Choose a reason for hiding this comment

The reason will be displayed to describe this comment to others. Learn more.

Pull request overview

This PR introduces a pluggable dynamic configuration system (file + DB + composite sources) with hot-reload capabilities, including per-module in-place reconfiguration and server/runtime integration for watching/polling and an API endpoint to reconfigure modules.

Changes:

  • Added ConfigSource implementations (file/database/composite) plus change detection (hashing, watcher, poller).
  • Added config diffing + ConfigReloader to decide between partial module reconfigure vs full engine reload.
  • Added interfaces.Reconfigurable and engine/server wiring for hot reload (--watch, DB poller, and module reconfigure HTTP endpoint).

Reviewed changes

Copilot reviewed 23 out of 23 changed files in this pull request and generated 9 comments.

Show a summary per file
File Description
store/pg_config.go PostgreSQL-backed config document store with hash + history.
store/pg_config_test.go Integration test for PGConfigStore CRUD/version/hash behavior.
store/pg.go Wires PGConfigStore into PGStore via ConfigDocs().
store/migrations/010_config_documents.sql Adds tables/indexes for config documents + history.
interfaces/reconfigurable.go Defines module Reconfigurable interface for runtime config updates.
engine.go Adds StdEngine.ReconfigureModules to apply per-module updates.
engine_reconfig_test.go Unit tests for ReconfigureModules behavior and failure modes.
config/source.go Introduces ConfigSource, change event, and config hashing helper.
config/source_file.go File-backed config loader + file content hashing.
config/source_file_test.go Tests for file source load/hash/name/path behavior.
config/watcher.go fsnotify-based file watcher with debounce + hash-based change detection.
config/watcher_test.go Tests for watcher debounce/change/stop behavior.
config/source_db.go Database-backed config loader with caching + hash fast-path.
config/source_db_test.go Tests for DB source load/cache/hash/name and ConfigSource conformance.
config/source_db_poller.go Poller for periodically detecting DB config changes.
config/source_db_poller_test.go Tests for DB poller change detection and stop/cancel behavior.
config/source_composite.go Composite source overlays configs across multiple backends.
config/source_composite_test.go Tests for composite overlay semantics + hash/name.
config/diff.go Module/non-module diff helpers to drive reload decisions.
config/diff_test.go Tests for module diffing and non-module change detection.
config/reloader.go Coordinator that chooses partial reconfigure vs full reload.
config/reloader_test.go Tests for partial reconfigure vs full reload fallback logic.
cmd/server/main.go Adds --watch hot reload wiring, DB poller wiring, and module reconfigure endpoint.

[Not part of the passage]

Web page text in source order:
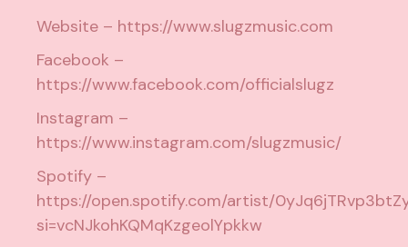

Comment on lines +99 to +114
// Hash returns the SHA256 hex digest of the stored config bytes. It first
// tries the fast path of fetching the pre-computed hash from the database,
// and falls back to loading the full document if that fails.
func (s *DatabaseSource) Hash(ctx context.Context) (string, error) {
hash, err := s.store.GetConfigDocumentHash(ctx, s.key)
if err == nil {
return hash, nil
}
// Fallback: load and hash.
if _, loadErr := s.Load(ctx); loadErr != nil {
return "", loadErr
}
s.mu.RLock()
defer s.mu.RUnlock()
return s.cachedHash, nil
}
Copy link

Copilot AI Feb 27, 2026

Choose a reason for hiding this comment

The reason will be displayed to describe this comment to others. Learn more.

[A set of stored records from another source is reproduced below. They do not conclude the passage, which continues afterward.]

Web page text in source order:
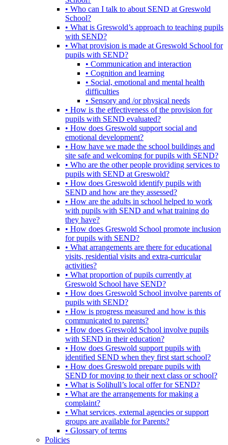
• Who can I talk to about SEND at Greswold
School?
• What is Greswold’s approach to teaching pupils
with SEND?
• What provision is made at Greswold School for
pupils with SEND?
• Communication and interaction
• Cognition and learning
• Social, emotional and mental health
difficulties
• Sensory and /or physical needs
• How is the effectiveness of the provision for
pupils with SEND evaluated?
• How does Greswold support social and
emotional development?
• How have we made the school buildings and
site safe and welcoming for pupils with SEND?
• Who are the other people providing services to
pupils with SEND at Greswold?
• How does Greswold identify pupils with
SEND and how are they assessed?
• How are the adults in school helped to work
with pupils with SEND and what training do
they have?
• How does Greswold School promote inclusion
for pupils with SEND?
• What arrangements are there for educational
visits, residential visits and extra-curricular
activities?
• What proportion of pupils currently at
Greswold School have SEND?
• How does Greswold School involve parents of
pupils with SEND?
• How is progress measured and how is this
communicated to parents?
• How does Greswold School involve pupils
with SEND in their education?
• How does Greswold support pupils with
identified SEND when they first start school?
• How does Greswold prepare pupils with
SEND for moving to their next class or school?
• What is Solihull’s local offer for SEND?
• What are the arrangements for making a
complaint?
• What services, external agencies or support
groups are available for Parents?
• Glossary of terms
Policies

DatabaseSource.Hash() falls back to s.Load() when GetConfigDocumentHash fails, but Load may return a still-valid cached config (and cachedHash), meaning Hash() can stay stale and miss changes until refreshInterval expires. For change detection, consider bypassing the cache in this fallback (e.g., call refresh(ctx) directly) or otherwise ensure the returned hash reflects the latest DB state.

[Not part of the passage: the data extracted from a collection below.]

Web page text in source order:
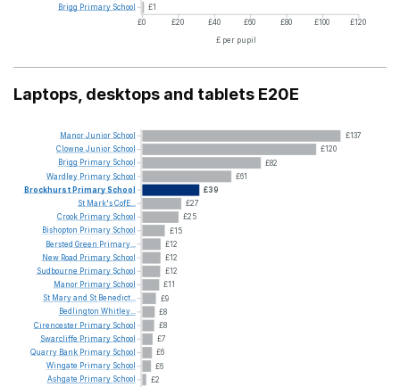
£1
£0 £20 £40 £60 £80 £100
£120
£ per pupil
Brigg Primary School
Laptops, desktops and tablets E20E
£137
£120
£82
£61
£39
£27
£25
£15
£12
£12
£12
£11
£9
£8
£8
£7
£6
£6
£2
ManorJunior School
Clowne Junior School
Brigg Primary School
Wardley Primary School
Brockhurst PrimarySchool
St Mark'sCofE...
Crook Primary School
Bishopton Primary School
Bersted Green Primary...
New Road Primary School
Sudbourne Primary School
Manor Primary School
St Maryand St Benedict...
Bedlington Whitley...
Cirencester Primary School
Swarcliffe Primary School
Quarry Bank Primary School
Wingate Primary School
Ashgate Primary School
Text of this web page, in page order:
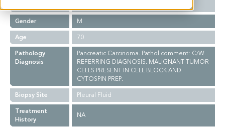
Gender
M
Age
70
Pathology
Diagnosis
Pancreatic Carcinoma. Pathol comment: C/W
REFERRING DIAGNOSIS. MALIGNANT TUMOR
CELLS PRESENT IN CELL BLOCK AND
CYTOSPIN PREP.
Biopsy Site
Pleural Fluid
Treatment
History
NA
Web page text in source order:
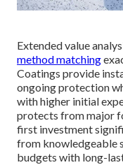
Extended value
method matching
Coatings provide
ongoing protection
with higher initial
protects from major
first investment
from knowledgeable
budgets with long-
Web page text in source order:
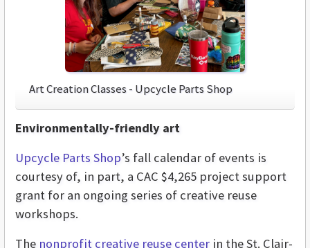
Art Creation Classes - Upcycle Parts Shop
Environmentally-friendly art
Upcycle Parts Shop’s fall calendar of events is
courtesy of, in part, a CAC $4,265 project support
grant for an ongoing series of creative reuse
workshops.
The nonprofit creative reuse center in the St. Clair-
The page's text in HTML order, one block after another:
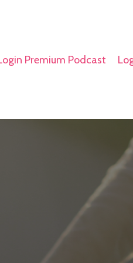
Premium Podcast
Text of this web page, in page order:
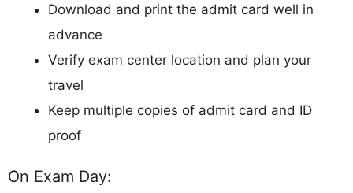
Download and print the admit card well in
advance
Verify exam center location and plan your
travel
Keep multiple copies of admit card and ID
proof
On Exam Day:

Copilot uses AI. Check for mistakes.
config/diff.go Outdated
Comment on lines +65 to +71
// HasNonModuleChanges returns true if workflows, triggers, pipelines, or
// platform config changed between old and new (requiring full reload).
func HasNonModuleChanges(old, new *WorkflowConfig) bool {
return hashAny(old.Workflows) != hashAny(new.Workflows) ||
hashAny(old.Triggers) != hashAny(new.Triggers) ||
hashAny(old.Pipelines) != hashAny(new.Pipelines) ||
hashAny(old.Platform) != hashAny(new.Platform)
Copy link

Copilot AI Feb 27, 2026

Choose a reason for hiding this comment

The reason will be displayed to describe this comment to others. Learn more.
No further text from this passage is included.